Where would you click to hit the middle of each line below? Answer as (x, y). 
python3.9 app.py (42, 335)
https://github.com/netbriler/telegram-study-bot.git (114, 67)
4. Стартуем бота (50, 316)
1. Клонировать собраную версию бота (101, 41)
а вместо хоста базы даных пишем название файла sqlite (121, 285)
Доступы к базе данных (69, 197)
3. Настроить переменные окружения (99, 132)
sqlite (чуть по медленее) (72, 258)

...

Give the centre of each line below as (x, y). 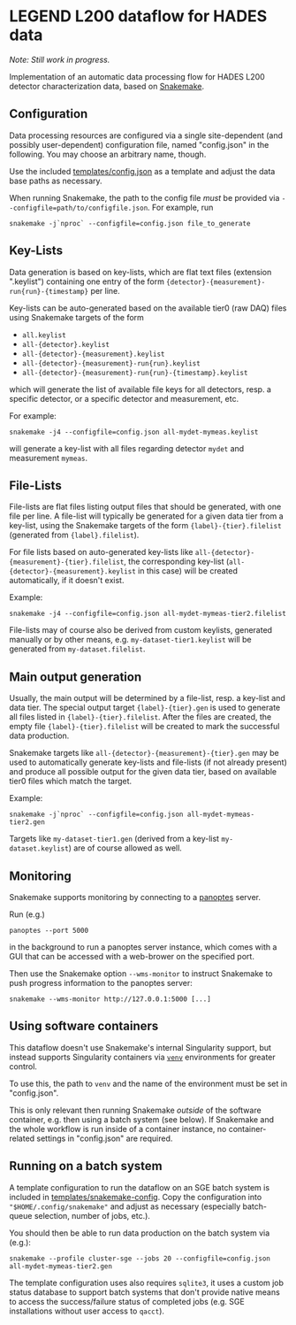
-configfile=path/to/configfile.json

Instructions to follow: Copy every line in the entries above that has the string "бота" in it.

Written response:
4. Стартуем бота (50, 316)
1. Клонировать собраную версию бота (101, 41)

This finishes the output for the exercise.